## Work item
Your output should be everything below from the line containing "Create a variable starting" down to the line containing "80 columns is", both ends included, copied exactly, with pictures left out.

## Given data
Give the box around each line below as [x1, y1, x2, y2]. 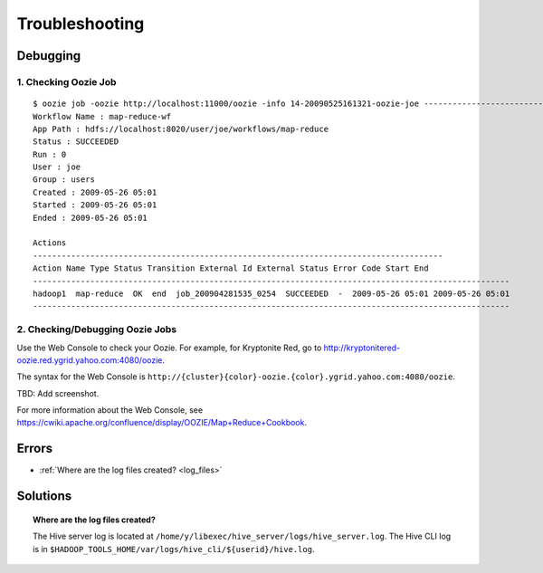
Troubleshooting [16, 14, 145, 33]
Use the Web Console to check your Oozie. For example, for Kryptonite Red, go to [16, 342, 322, 353]
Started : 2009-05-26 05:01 [33, 200, 157, 210]
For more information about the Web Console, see [16, 405, 204, 415]
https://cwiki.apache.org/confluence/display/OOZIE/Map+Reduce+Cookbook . [16, 417, 308, 428]
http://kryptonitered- [323, 342, 401, 353]
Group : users [33, 175, 95, 185]
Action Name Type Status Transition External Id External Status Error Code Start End [33, 263, 429, 273]
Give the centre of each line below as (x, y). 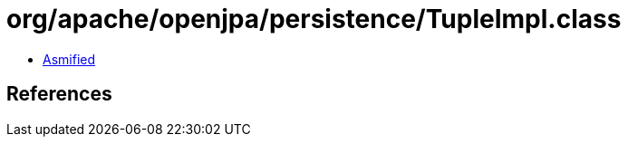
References (59, 94)
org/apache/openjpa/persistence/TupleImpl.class (314, 19)
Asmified (69, 59)
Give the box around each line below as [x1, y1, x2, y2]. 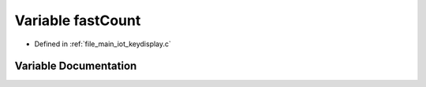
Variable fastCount [14, 12, 141, 29]
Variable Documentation [14, 60, 137, 73]
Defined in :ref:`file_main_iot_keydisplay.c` [34, 39, 171, 49]
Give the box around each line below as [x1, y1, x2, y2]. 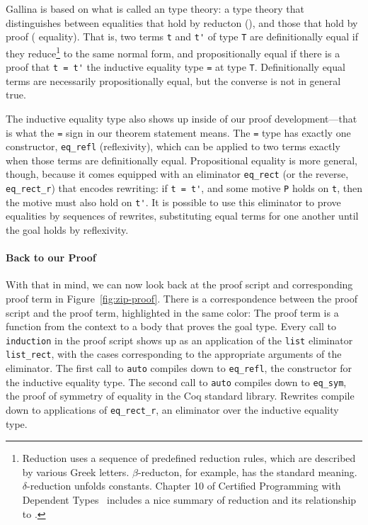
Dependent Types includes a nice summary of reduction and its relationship [22, 492, 357, 507]
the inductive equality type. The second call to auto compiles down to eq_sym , [6, 374, 347, 389]
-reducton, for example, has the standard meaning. [137, 464, 357, 479]
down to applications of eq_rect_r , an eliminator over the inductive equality [6, 402, 339, 417]
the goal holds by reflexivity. [6, 222, 129, 237]
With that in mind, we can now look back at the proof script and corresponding [6, 277, 353, 292]
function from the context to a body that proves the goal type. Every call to [6, 319, 337, 334]
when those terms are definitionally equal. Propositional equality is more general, [6, 152, 357, 167]
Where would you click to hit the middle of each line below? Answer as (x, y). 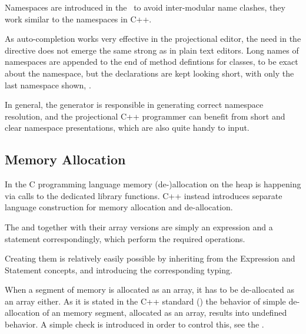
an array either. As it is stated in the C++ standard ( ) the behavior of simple (145, 301)
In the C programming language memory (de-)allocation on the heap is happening (153, 184)
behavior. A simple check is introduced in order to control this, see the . (134, 324)
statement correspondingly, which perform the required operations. (125, 238)
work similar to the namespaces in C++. (78, 19)
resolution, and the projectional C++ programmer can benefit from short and (145, 116)
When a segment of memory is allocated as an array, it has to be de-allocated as (150, 290)
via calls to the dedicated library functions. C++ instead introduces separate (144, 195)
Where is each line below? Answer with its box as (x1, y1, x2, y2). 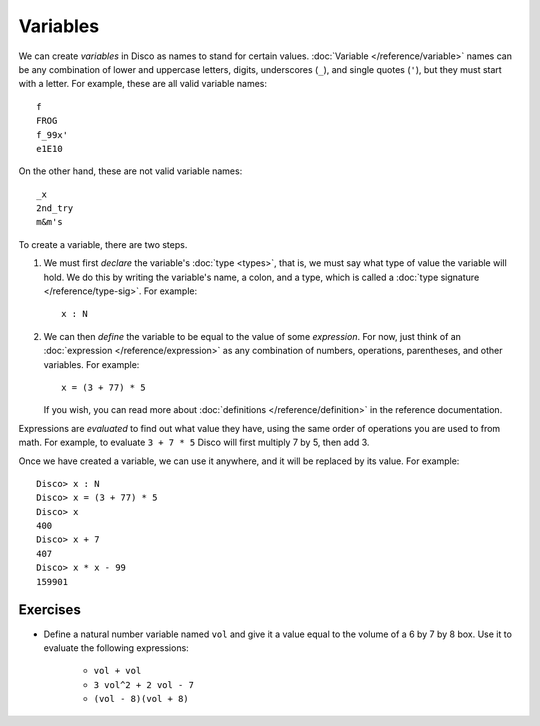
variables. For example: (43, 358, 140, 370)
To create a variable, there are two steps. (18, 238, 188, 250)
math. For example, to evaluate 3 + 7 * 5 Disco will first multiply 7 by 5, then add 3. (18, 436, 370, 449)
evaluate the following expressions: (43, 641, 189, 654)
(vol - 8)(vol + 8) (93, 693, 189, 705)
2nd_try (36, 203, 74, 214)
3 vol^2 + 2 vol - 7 (93, 679, 195, 690)
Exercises (18, 601, 82, 619)
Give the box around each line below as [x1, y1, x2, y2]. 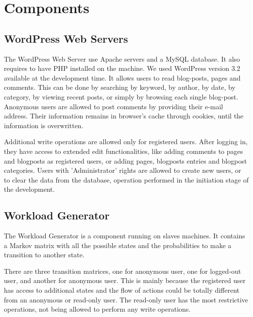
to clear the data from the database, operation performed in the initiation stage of [4, 174, 249, 184]
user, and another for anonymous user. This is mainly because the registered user [4, 275, 246, 285]
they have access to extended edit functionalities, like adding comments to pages [4, 146, 243, 156]
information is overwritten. [4, 120, 84, 130]
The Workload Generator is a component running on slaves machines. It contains [4, 231, 245, 241]
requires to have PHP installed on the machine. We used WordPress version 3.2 [4, 63, 240, 73]
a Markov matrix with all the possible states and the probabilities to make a [4, 240, 232, 250]
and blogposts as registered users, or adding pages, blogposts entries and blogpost [4, 155, 247, 166]
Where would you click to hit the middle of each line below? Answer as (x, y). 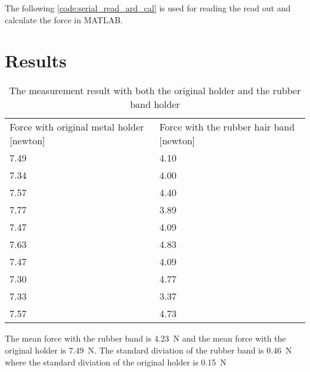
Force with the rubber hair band (227, 127)
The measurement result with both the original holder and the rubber (155, 91)
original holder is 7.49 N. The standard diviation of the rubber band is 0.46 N (148, 350)
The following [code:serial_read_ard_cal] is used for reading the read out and (148, 8)
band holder (155, 104)
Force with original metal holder (77, 127)
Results (36, 61)
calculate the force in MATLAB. (64, 19)
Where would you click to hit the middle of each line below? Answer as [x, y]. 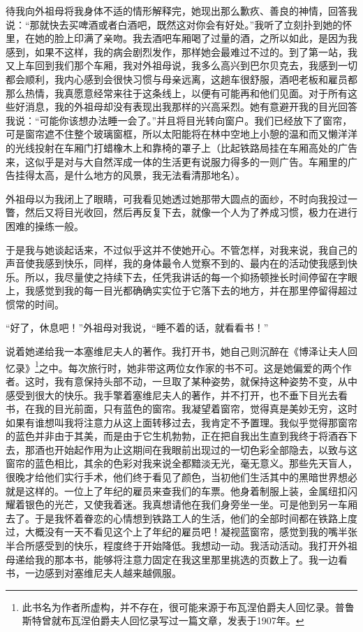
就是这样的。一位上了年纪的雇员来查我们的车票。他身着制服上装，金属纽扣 [177, 490]
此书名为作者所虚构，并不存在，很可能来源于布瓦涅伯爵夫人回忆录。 [178, 606]
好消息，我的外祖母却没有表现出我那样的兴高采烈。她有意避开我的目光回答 [186, 107]
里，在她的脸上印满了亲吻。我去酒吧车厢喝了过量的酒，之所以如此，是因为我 [181, 38]
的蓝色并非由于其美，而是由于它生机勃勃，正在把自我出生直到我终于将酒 [172, 436]
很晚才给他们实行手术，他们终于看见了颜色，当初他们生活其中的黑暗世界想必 [181, 477]
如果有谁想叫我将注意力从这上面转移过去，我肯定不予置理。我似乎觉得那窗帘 [181, 422]
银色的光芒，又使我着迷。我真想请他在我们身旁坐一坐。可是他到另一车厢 [191, 504]
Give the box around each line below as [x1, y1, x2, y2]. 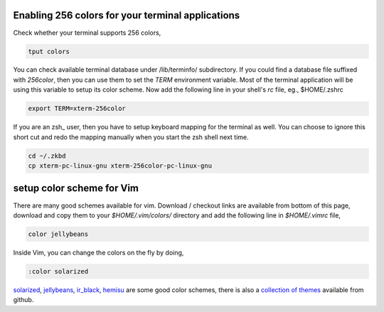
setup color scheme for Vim [13, 182, 139, 195]
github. [13, 296, 34, 304]
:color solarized [28, 267, 89, 275]
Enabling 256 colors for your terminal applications [13, 9, 240, 21]
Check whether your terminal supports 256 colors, [13, 28, 161, 37]
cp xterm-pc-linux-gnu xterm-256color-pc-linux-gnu [28, 162, 213, 170]
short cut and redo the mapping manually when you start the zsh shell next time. [13, 132, 249, 141]
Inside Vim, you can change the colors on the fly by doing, [13, 248, 184, 257]
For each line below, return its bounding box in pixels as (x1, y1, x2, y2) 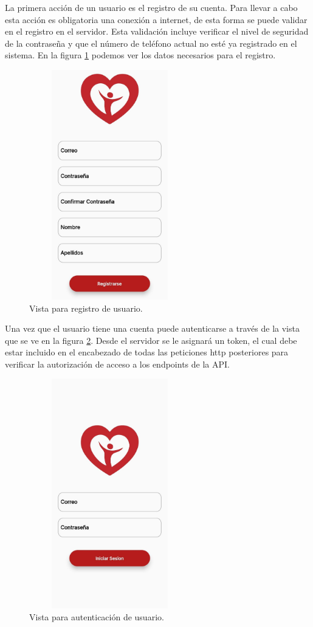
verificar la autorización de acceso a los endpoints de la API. (5, 357, 230, 370)
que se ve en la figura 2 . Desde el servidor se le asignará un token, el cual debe (5, 334, 297, 346)
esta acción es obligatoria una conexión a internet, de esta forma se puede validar (5, 13, 308, 26)
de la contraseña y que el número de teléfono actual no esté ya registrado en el (5, 36, 297, 49)
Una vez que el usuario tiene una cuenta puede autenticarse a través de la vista (5, 322, 300, 335)
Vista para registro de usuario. (29, 301, 143, 314)
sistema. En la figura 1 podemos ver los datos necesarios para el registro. (5, 49, 276, 61)
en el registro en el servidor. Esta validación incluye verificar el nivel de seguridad (5, 25, 309, 38)
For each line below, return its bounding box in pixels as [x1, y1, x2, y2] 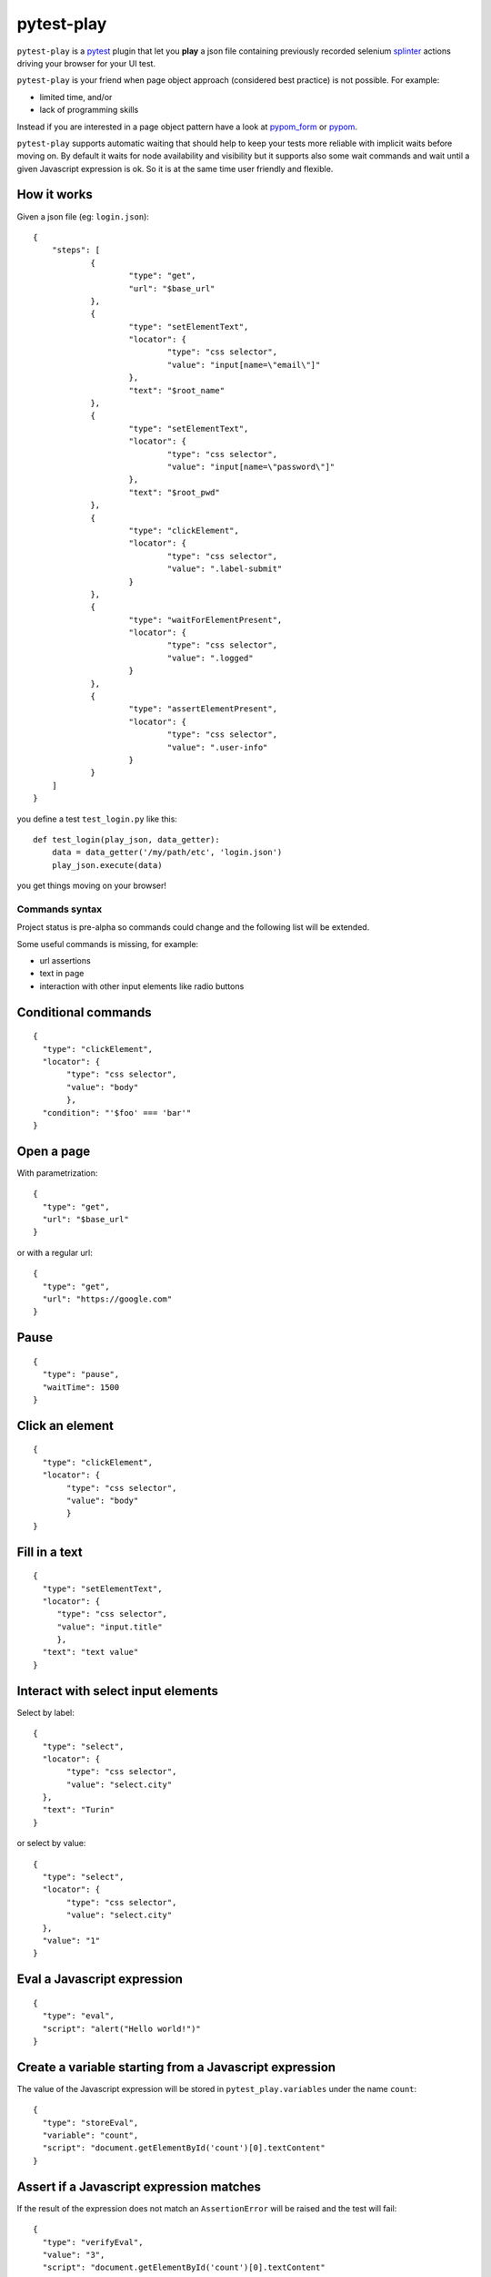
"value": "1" [42, 1935, 101, 1945]
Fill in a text [16, 1544, 84, 1559]
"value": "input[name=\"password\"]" [166, 462, 336, 472]
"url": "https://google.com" [42, 1293, 173, 1304]
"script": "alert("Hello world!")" [42, 2023, 202, 2034]
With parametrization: [16, 1167, 98, 1179]
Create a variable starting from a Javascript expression [16, 2059, 336, 2075]
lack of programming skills [39, 105, 139, 116]
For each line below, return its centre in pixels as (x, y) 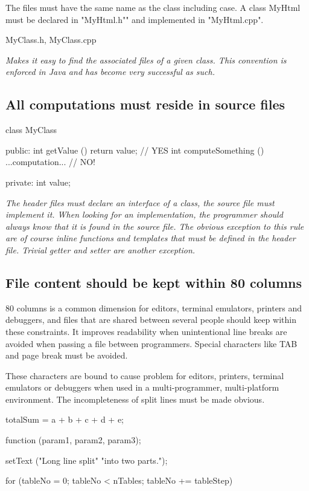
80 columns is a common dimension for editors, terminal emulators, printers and (154, 307)
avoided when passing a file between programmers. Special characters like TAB (151, 343)
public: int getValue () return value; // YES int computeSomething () (135, 150)
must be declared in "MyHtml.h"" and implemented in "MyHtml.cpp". (135, 19)
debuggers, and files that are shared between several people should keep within (151, 320)
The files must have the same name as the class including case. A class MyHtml (153, 7)
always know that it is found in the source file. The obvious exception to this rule (155, 226)
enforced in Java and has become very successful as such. (110, 72)
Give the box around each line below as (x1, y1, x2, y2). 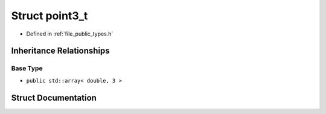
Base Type (11, 64, 43, 72)
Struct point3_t (11, 9, 88, 22)
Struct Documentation (11, 92, 97, 103)
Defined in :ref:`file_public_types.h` (26, 30, 113, 37)
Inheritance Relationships (11, 46, 110, 56)
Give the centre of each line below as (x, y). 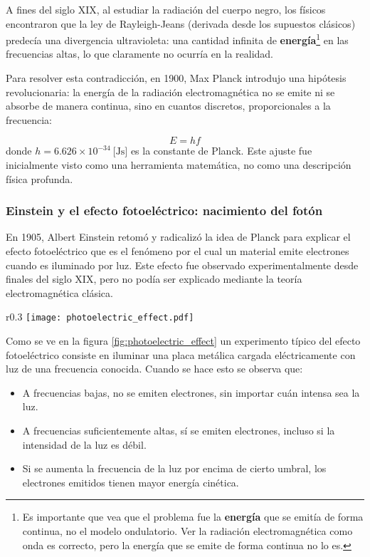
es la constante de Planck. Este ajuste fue (221, 151)
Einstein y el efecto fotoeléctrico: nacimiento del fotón (164, 210)
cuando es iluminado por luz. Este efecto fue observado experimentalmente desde (182, 265)
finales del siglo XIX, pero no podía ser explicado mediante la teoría (154, 279)
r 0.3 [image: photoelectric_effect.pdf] (100, 317)
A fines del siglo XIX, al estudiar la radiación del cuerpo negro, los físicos (166, 9)
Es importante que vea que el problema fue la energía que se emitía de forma (193, 517)
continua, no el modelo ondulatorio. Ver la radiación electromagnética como (187, 530)

## Completed exercise
Create a variable starting from a Javascript expression [16, 2059, 336, 2075]
lack of programming skills [39, 105, 139, 116]
For each line below, return its centre in pixels as (x, y) 
80 columns is a common dimension for editors, terminal emulators, printers and (154, 307)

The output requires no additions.